About the Artist

Sean Purcell is a media studies scholar and installation artist. His work focuses at the intersections of medical history, digital humanities, new museology, and medical humanities. A PhD student at Indiana University’s Media School, his dissertation tracks the various specimen practices deployed by medical scientists studying tuberculosis.

A filmmaker by trade, Sean’s research applies arts-based methods to address issues found in medicine’s awful, exploitative pasts. Currently, he is developing a series of works on medical vision, the first of which—a photo essay titled “Dermographic Opacities”—has been published for the digital humanities journal _Epoiesen_. An installation, titled Terminal Imaginaries, is scheduled to be shown in May 2022.

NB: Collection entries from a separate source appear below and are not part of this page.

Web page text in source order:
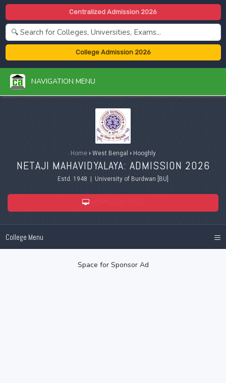
Centralized Admission 2026
College Admission 2026
NAVIGATION MENU
Home ›West Bengal ›Hooghly
NETAJI MAHAVIDYALAYA: ADMISSION 2026
Estd. 1948 | University of Burdwan [BU]
College Menu ≡
Space for Sponsor Ad
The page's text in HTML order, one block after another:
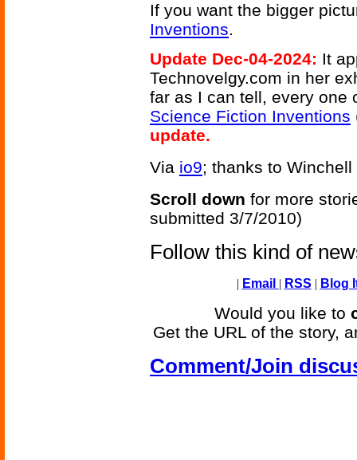
If you want the bigger
Inventions.
Update Dec-04-2024: It
Technovelgy.com in her
far as I can tell, every
Science Fiction Inventions
update.
Via io9; thanks to
Scroll down for more
submitted 3/7/2010)
Follow this kind of
| Email | RSS | Blog
Would you like to
Get the URL of the story,
Comment/Join
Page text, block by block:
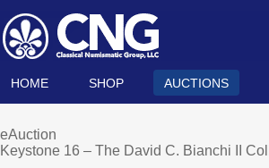
HOME SHOP AUCTIONS
eAuction
Keystone 16 – The David C. Bianchi II
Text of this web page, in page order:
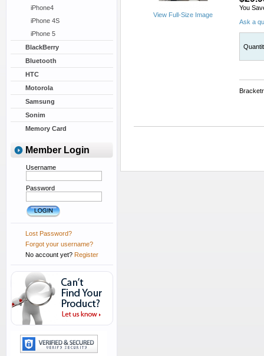
iPhone4
iPhone 4S
iPhone 5
BlackBerry
Bluetooth
HTC
Motorola
Samsung
Sonim
Memory Card
Member Login
Username
Password
Lost Password?
Forgot your username?
No account yet? Register
View Full-Size Image
You
Ask a

Before producing these multimedia projects, Sean wrote and directed experimental documentaries. His two most recent works, The Vivisected Earth and The Modern Orpheus, used found footage images to explore areas of thought ignored or overlooked by American artists, and confront the emotions that emerged after engaging with these images. The Vivisected Earth addressed the guilt of the American consumer, focusing on consumption's primary moral dilemma--is it ethical for me to eat another, even if I must do so to survive? The Modern Orpheus addressed the forgotten cultural guilt concerning America's use of the atomic bomb in World War II.

Sean's award winning work has been featured at film festivals both nationally and internationally.